Libro notable era, por cierto, pero no hablaba de Dios, pero sí de cuestiones que siempre fueron gratas a los hombres, la esencial comida, de la pluma de aquel que fue maestro de banquetes en la corte de Ludovico Sforza, el Moro, durante más de treinta años, el conocido como Codex Romanoff que, en lo empírico, sería descubierto en 1.981. El libro que propicio el desvelo y la sangre no fue otro que el que compilaba las notas de cocina de Leonardo da Vinci.
Ante todo estaba el hecho execrable de que el hombre había derramado la sangre de su hermano mil veces y por mil motivos, ninguno de ellos justificados. Nada podía lavar el estigma de la muerte, nada podía perdonar el acto de Caín. Si breve fue el sufrimiento del Real, menor fue la causa de su óbito.
Cuando del Real murió, algo mío partió con él; un adarme de mi espíritu vagó no sé donde, pero entendí que entrañaba un significado capital, como ese mismo libro que tengo entre las manos, que me conturba, que me amedrenta. Experimento un vago temor que me lleva a un presentimiento funesto y a una certidumbre cada vez mayor que ni me atrevo a expresar con palabras, la certeza de que alguien ha muerto y me ha precedido.


Magic whithout tears


            Me demoré unos instantes fumando un pitillo antes de entrar en la capilla.

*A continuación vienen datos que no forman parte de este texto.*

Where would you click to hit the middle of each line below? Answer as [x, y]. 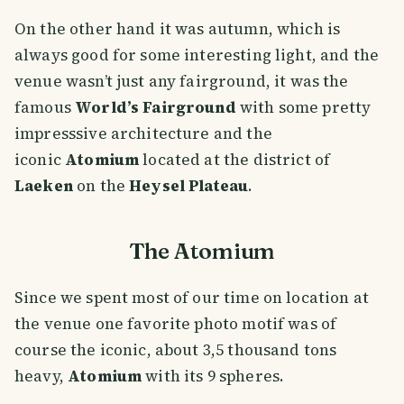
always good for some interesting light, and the [197, 55]
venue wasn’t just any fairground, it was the [182, 81]
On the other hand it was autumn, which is [178, 28]
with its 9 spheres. [215, 376]
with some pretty [303, 107]
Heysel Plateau [189, 185]
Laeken [44, 185]
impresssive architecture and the [143, 133]
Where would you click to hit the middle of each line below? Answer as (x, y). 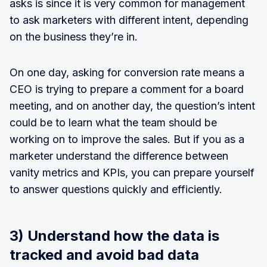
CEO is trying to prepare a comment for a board (127, 89)
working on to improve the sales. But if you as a (127, 139)
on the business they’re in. (74, 37)
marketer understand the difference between (119, 156)
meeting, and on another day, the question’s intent (132, 106)
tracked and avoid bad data (104, 255)
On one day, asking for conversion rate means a (127, 72)
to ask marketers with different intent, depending (129, 20)
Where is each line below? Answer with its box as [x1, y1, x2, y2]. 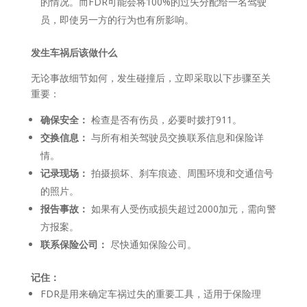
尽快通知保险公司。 [107, 237, 197, 251]
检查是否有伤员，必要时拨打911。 [88, 112, 242, 126]
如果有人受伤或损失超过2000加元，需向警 [88, 201, 276, 215]
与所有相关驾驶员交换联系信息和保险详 [88, 130, 264, 144]
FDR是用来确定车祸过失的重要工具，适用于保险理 [40, 286, 261, 300]
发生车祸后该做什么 [30, 45, 117, 59]
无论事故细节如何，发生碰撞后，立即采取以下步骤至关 [30, 71, 271, 84]
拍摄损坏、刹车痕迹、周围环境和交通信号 [88, 166, 273, 180]
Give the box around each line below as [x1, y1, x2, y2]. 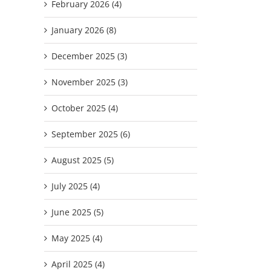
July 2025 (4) [51, 180, 100, 192]
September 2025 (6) [51, 128, 130, 140]
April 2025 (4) [51, 258, 105, 270]
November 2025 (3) [51, 76, 128, 88]
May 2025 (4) [51, 232, 102, 244]
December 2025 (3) [51, 50, 127, 62]
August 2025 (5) [51, 154, 114, 166]
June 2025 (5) [51, 206, 103, 218]
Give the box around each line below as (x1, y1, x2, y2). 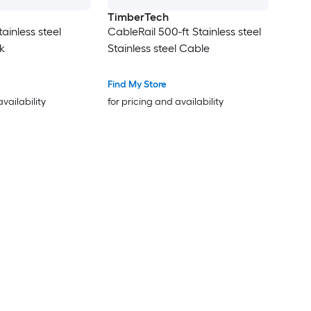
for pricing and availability (107, 95, 224, 108)
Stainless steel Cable (107, 41, 210, 55)
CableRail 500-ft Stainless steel (107, 24, 261, 38)
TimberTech (107, 10, 169, 24)
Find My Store (107, 78, 167, 90)
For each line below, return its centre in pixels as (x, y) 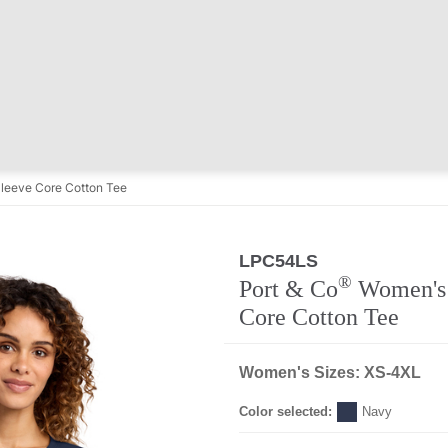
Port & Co (288, 289)
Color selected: (285, 411)
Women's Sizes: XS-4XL (330, 372)
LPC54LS (278, 261)
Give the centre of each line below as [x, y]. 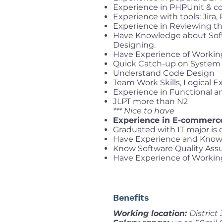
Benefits [131, 197]
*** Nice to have [144, 111]
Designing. [134, 45]
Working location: [151, 213]
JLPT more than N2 [150, 101]
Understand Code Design [164, 73]
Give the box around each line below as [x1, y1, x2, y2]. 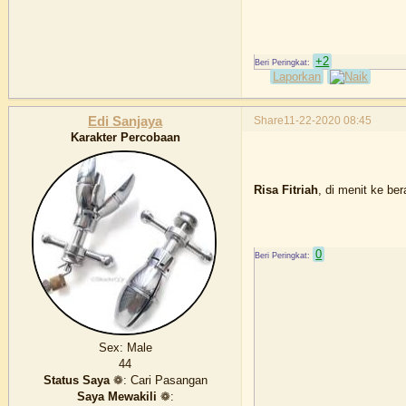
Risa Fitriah [254, 182, 319, 197]
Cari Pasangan [126, 373, 208, 388]
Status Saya [43, 373, 110, 388]
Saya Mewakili [76, 390, 157, 404]
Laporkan [273, 69, 322, 83]
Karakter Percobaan [70, 130, 180, 145]
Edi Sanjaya [88, 114, 163, 130]
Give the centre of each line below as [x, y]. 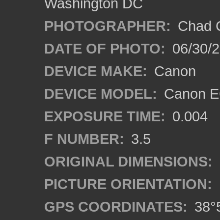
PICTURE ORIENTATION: [128, 184]
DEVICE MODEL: [101, 94]
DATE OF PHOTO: [105, 48]
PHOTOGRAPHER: [108, 26]
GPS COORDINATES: [116, 206]
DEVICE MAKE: [96, 71]
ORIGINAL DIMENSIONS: [128, 161]
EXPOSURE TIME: [105, 116]
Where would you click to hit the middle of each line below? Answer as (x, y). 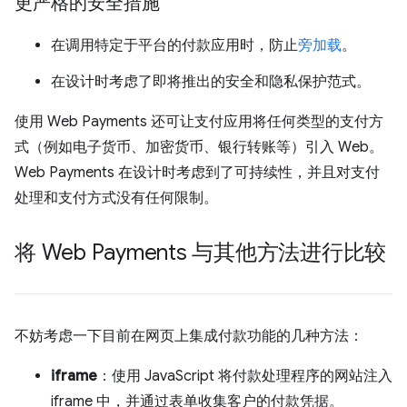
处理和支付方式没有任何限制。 (116, 198)
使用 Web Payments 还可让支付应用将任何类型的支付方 (199, 122)
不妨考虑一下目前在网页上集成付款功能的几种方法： (189, 336)
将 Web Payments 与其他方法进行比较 (201, 253)
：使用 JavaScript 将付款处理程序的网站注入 (245, 376)
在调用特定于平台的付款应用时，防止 (174, 45)
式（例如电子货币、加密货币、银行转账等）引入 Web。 (199, 147)
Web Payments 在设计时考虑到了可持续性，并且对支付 (197, 173)

Cerca estaba un grupo de gente, todos amigos o discípulos del finado, entre los que reconocí a John Sydmons, Kenneth Grant y su esposa, Gilbert Bayley, Frieda Harris, Kenneth Hopkins y Gerald York.

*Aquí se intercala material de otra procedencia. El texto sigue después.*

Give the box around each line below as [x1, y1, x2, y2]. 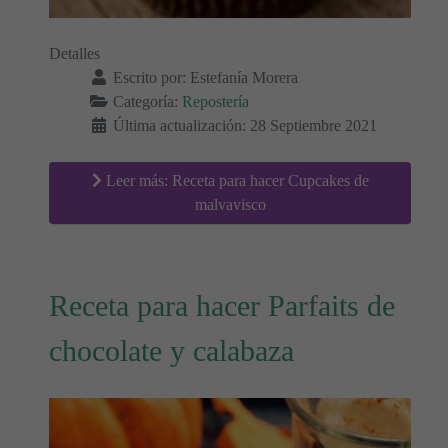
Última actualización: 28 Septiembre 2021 [113, 117, 377, 135]
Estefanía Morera [190, 69, 298, 87]
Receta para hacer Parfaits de [49, 289, 395, 324]
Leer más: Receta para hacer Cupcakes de [101, 172, 369, 190]
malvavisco [194, 196, 266, 214]
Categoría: [109, 93, 182, 111]
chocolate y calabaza [49, 334, 294, 369]
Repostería [182, 93, 249, 111]
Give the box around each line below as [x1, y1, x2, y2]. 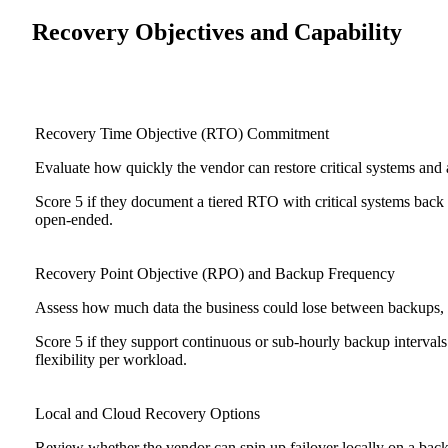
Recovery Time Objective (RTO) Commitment [35, 124, 329, 142]
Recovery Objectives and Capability [32, 18, 402, 45]
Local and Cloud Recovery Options [35, 404, 260, 422]
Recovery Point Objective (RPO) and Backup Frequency [35, 264, 395, 282]
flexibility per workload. [35, 350, 187, 368]
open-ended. [35, 210, 113, 228]
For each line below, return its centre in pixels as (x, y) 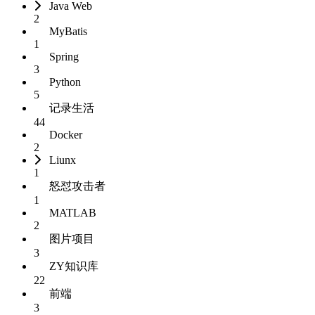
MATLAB (73, 212)
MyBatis (68, 31)
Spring (64, 56)
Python (65, 82)
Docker (66, 134)
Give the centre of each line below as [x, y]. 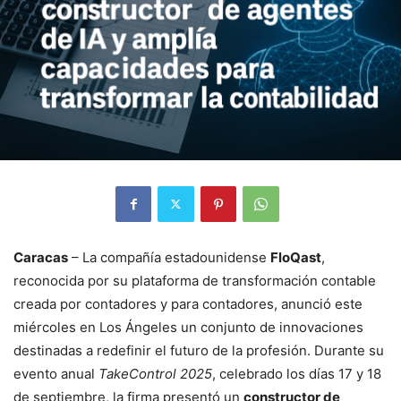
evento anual [56, 373]
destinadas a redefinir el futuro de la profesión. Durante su [199, 350]
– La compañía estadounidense [169, 257]
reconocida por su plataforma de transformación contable [195, 280]
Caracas [41, 257]
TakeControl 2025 [155, 373]
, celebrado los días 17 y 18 [297, 373]
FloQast [296, 257]
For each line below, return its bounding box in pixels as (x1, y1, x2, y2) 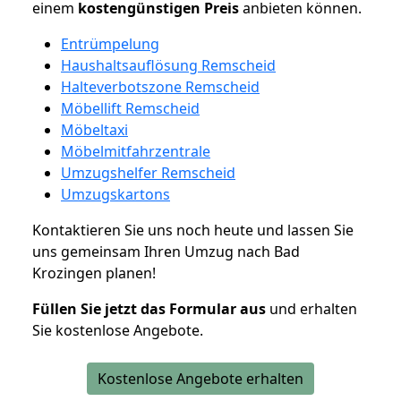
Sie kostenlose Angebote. (32, 320, 203, 340)
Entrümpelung (61, 33, 159, 54)
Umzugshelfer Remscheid (61, 162, 235, 183)
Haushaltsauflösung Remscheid (61, 55, 276, 75)
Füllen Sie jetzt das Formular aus (32, 298, 266, 319)
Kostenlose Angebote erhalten (98, 368, 303, 388)
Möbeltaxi (61, 119, 128, 140)
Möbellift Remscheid (61, 98, 200, 118)
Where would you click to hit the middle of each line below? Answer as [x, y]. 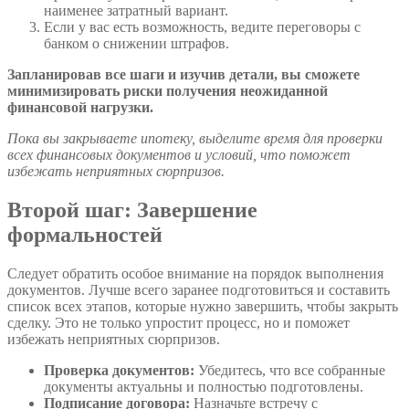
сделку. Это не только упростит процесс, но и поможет [178, 323]
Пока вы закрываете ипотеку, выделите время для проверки [195, 139]
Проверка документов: [119, 371]
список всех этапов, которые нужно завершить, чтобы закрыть [203, 307]
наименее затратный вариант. [136, 11]
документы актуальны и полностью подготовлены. [204, 387]
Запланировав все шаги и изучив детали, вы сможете [184, 75]
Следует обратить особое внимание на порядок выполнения [195, 274]
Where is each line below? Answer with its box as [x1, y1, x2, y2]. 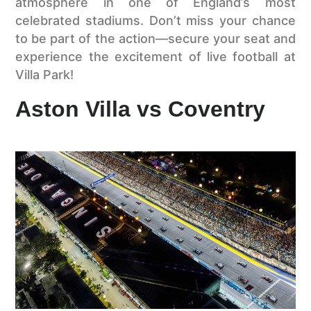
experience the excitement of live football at [15, 49, 296, 65]
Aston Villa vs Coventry [15, 96, 266, 121]
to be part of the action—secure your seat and [15, 31, 296, 47]
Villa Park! [15, 67, 74, 83]
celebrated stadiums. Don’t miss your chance [15, 13, 296, 28]
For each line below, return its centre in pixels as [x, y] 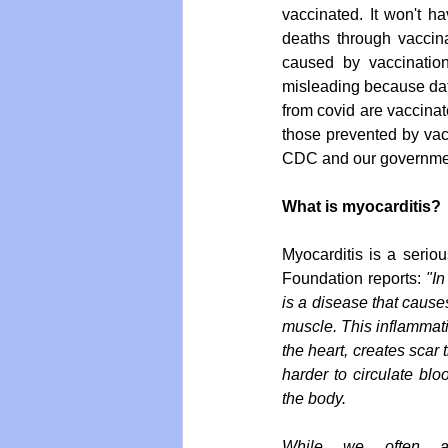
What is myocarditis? [361, 207]
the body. [314, 399]
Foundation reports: [354, 279]
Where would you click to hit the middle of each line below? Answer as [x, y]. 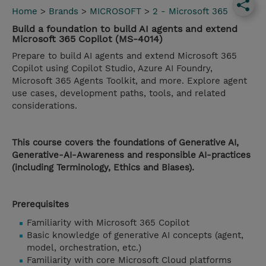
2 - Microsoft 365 [190, 12]
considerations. [45, 106]
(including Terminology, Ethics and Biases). [103, 168]
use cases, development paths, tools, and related [119, 94]
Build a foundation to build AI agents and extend [125, 29]
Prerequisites [40, 205]
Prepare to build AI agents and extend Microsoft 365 [124, 56]
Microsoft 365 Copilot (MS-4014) [87, 39]
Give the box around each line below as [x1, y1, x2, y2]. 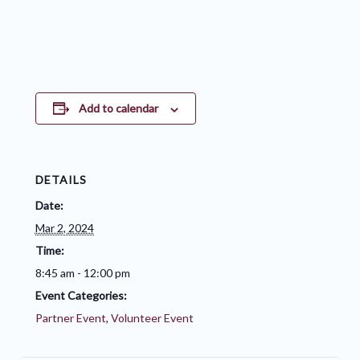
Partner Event [35, 311, 106, 325]
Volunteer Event [110, 311, 194, 325]
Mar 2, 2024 [35, 221, 94, 235]
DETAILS [35, 173, 87, 187]
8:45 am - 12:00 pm [35, 266, 130, 280]
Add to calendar [78, 101, 158, 116]
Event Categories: [35, 288, 127, 303]

            El féretro cubierto de flores se levantaba en el centro de la capilla, que era angosta, oscura y tétrica, como aquella tarde fría y gris. No hubo fastuosidad ninguna en el entierro, como hubiera sido muy del gusto de Aleister Crowley. Era viernes, cinco de diciembre de mil novecientos cuarenta y siete. Estábamos en Brighton y él había muerto, el día uno, muy humanamente, de una degeneración del miocardio complicada con una bronquitis crónica.

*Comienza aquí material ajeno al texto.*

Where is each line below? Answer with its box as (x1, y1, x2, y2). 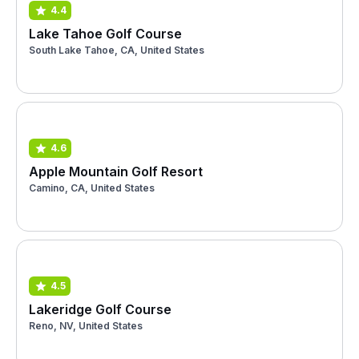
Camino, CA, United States (29, 181, 155, 194)
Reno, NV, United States (29, 319, 143, 332)
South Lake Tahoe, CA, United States (29, 43, 204, 56)
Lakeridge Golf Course (29, 301, 171, 317)
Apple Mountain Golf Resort (29, 163, 203, 179)
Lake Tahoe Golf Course (29, 25, 182, 42)
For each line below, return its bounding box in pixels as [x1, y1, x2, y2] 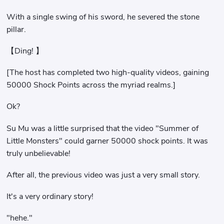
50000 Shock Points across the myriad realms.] [6, 79, 176, 91]
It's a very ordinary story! [6, 191, 94, 202]
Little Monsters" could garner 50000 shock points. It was [6, 135, 208, 146]
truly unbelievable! [6, 147, 71, 159]
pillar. [6, 23, 26, 35]
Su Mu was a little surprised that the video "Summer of [6, 122, 199, 134]
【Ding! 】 [6, 45, 44, 56]
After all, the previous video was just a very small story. [6, 169, 200, 180]
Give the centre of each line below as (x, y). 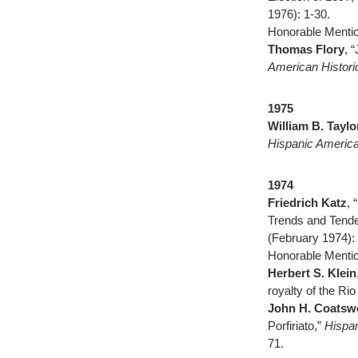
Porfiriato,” (296, 326)
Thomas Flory (306, 49)
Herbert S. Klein (312, 273)
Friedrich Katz (307, 203)
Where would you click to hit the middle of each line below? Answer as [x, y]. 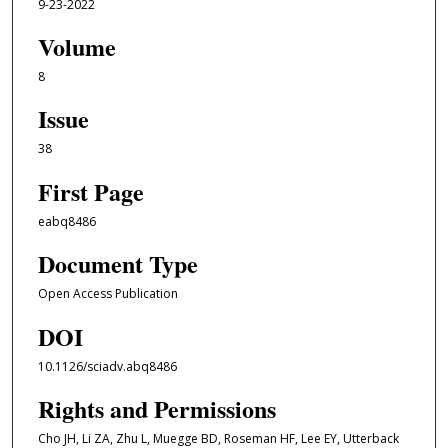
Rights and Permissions [156, 409]
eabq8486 [66, 221]
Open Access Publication [107, 294]
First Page [90, 191]
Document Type [117, 264]
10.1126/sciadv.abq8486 [107, 366]
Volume [76, 47]
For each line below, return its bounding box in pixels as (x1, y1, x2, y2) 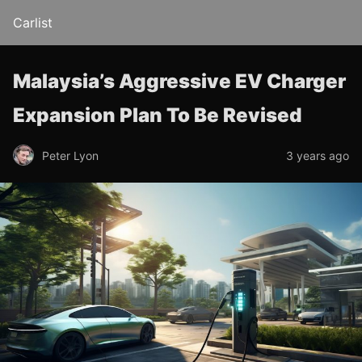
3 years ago (286, 148, 349, 162)
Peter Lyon (42, 148, 99, 162)
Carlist (13, 15, 53, 31)
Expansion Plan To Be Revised (13, 103, 301, 127)
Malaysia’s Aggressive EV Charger (13, 69, 346, 93)
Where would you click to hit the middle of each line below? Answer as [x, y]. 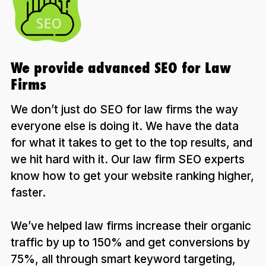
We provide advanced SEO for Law [121, 67]
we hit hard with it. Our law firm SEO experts [128, 159]
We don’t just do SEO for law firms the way [124, 109]
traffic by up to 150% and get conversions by [130, 242]
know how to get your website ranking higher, [132, 176]
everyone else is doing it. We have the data [125, 126]
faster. [28, 192]
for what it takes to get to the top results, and [132, 142]
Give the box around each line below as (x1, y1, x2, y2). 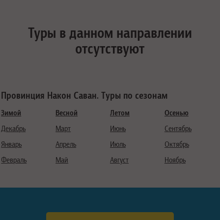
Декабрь (1, 124, 26, 133)
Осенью (164, 108, 189, 117)
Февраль (1, 155, 27, 164)
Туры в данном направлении (27, 24, 192, 41)
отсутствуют (75, 40, 145, 56)
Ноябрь (164, 155, 186, 164)
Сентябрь (164, 124, 192, 133)
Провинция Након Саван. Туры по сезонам (1, 89, 168, 101)
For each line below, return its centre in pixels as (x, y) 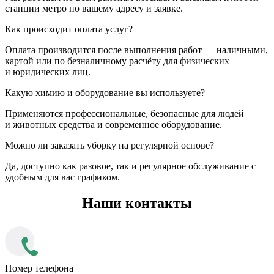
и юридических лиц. (48, 72)
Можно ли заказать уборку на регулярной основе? (109, 146)
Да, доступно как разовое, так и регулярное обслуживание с (130, 166)
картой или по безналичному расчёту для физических (117, 61)
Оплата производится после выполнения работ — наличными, (136, 50)
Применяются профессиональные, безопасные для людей (124, 114)
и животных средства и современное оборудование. (113, 125)
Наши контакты (137, 203)
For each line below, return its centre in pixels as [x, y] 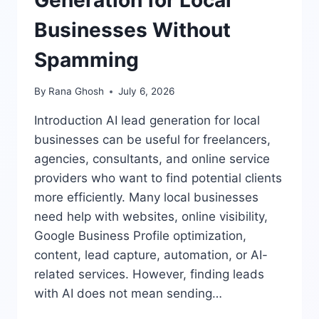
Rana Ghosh [77, 91]
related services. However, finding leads [149, 274]
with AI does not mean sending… [128, 294]
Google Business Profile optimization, [140, 236]
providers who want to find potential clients [158, 178]
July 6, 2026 [147, 91]
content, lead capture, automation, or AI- [151, 255]
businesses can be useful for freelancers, [152, 140]
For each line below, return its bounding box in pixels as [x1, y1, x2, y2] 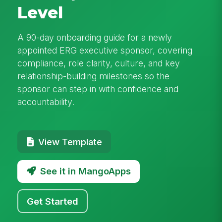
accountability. [17, 96, 75, 107]
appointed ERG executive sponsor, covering [17, 45, 193, 55]
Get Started [27, 195, 79, 207]
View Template [38, 136, 102, 147]
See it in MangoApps [40, 166, 131, 177]
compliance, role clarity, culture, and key [17, 57, 180, 68]
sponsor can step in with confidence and [17, 83, 179, 94]
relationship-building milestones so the [17, 70, 170, 81]

            Recordé entonces la última vez que le vi, unos años atrás; era ya la llama de una vela que el soplo del tiempo apagaba irremediablemente. Distaba mucho de aquel hombre robusto ataviado con el Kilt de las Highlands que, con ambas manos levantadas, me bendijo, diciendo su thelemita “Haz lo que Quieras, será toda la Ley”. Poco quedaba ciertamente de aquél, que en su tiempo, fue llamado el hombre más malvado del orbe, del universo inclusive, el coco con que las madres inglesas de principios de siglo asustaban a sus niños traviesos. Nada quedaba de todo aquello cuando le vi, ni del mundo que gozó y casi nada del mensaje que dejó, tan solo un anciano en rotunda decrepitud, atenazado por el decurso final del tiempo.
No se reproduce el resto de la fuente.